[Provided entries]

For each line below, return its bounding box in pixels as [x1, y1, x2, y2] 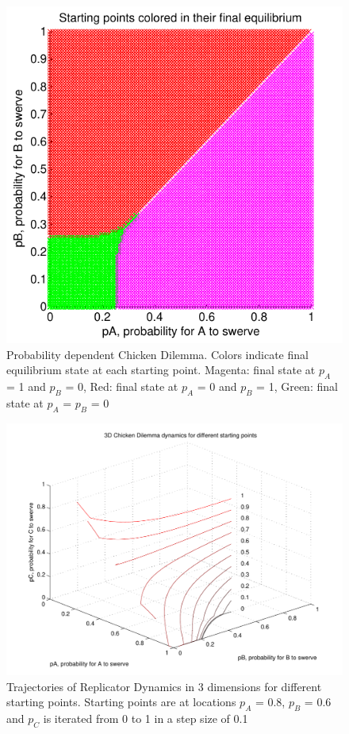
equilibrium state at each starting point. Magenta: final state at [6, 361, 316, 378]
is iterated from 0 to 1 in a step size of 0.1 [43, 710, 248, 727]
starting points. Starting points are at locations [6, 693, 236, 710]
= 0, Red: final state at [65, 377, 178, 394]
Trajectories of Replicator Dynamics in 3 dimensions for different [6, 678, 322, 694]
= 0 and [197, 377, 237, 394]
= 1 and [6, 377, 46, 394]
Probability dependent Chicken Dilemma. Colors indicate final [6, 346, 309, 362]

[/Provided entries]

Task prompt: Would you please copy every line in the data that contains the word "state"?

Completed task:
equilibrium state at each starting point. Magenta: final state at [6, 361, 316, 378]
= 0, Red: final state at [65, 377, 178, 394]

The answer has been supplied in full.